Provided records Block Start

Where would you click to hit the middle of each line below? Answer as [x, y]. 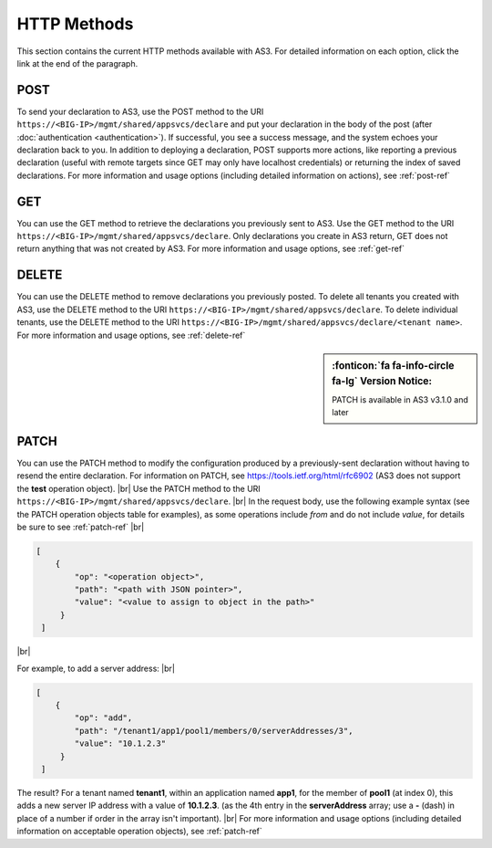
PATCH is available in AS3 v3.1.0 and [400, 400]
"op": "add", [103, 718]
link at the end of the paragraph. [77, 63]
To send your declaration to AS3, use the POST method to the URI [140, 111]
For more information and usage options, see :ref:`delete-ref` [131, 335]
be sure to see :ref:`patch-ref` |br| [81, 527]
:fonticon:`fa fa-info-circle [393, 365]
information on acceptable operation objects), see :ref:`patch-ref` [140, 832]
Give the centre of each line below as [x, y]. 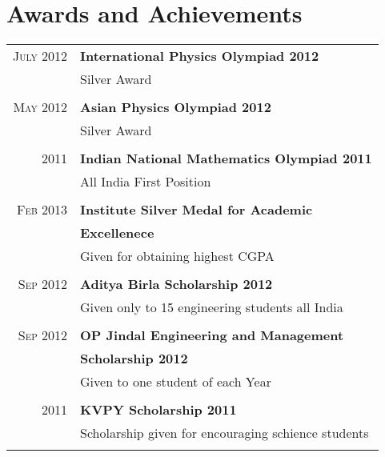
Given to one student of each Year [176, 382]
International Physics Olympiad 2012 [200, 56]
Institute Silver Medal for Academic [197, 210]
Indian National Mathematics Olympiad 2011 [226, 158]
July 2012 [40, 56]
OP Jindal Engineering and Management [212, 335]
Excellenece [117, 233]
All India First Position [146, 182]
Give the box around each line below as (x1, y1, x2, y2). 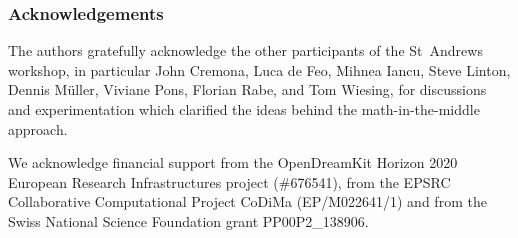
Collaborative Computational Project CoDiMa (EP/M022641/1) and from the (8, 191, 487, 212)
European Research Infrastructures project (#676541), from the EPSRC (8, 171, 451, 192)
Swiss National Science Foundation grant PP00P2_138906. (8, 210, 369, 231)
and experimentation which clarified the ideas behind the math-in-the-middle (8, 99, 480, 119)
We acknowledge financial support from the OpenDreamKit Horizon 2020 (8, 152, 458, 173)
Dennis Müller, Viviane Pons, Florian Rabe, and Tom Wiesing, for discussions (8, 79, 487, 100)
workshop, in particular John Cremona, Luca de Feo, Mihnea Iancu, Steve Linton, (8, 59, 511, 80)
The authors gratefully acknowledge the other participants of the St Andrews (8, 40, 483, 61)

Provided records Block End

### Work task
Using the records above, gather all lines where the string "acknowledge" is present.

### Worked solution
We acknowledge financial support from the OpenDreamKit Horizon 2020 (8, 152, 458, 173)
The authors gratefully acknowledge the other participants of the St Andrews (8, 40, 483, 61)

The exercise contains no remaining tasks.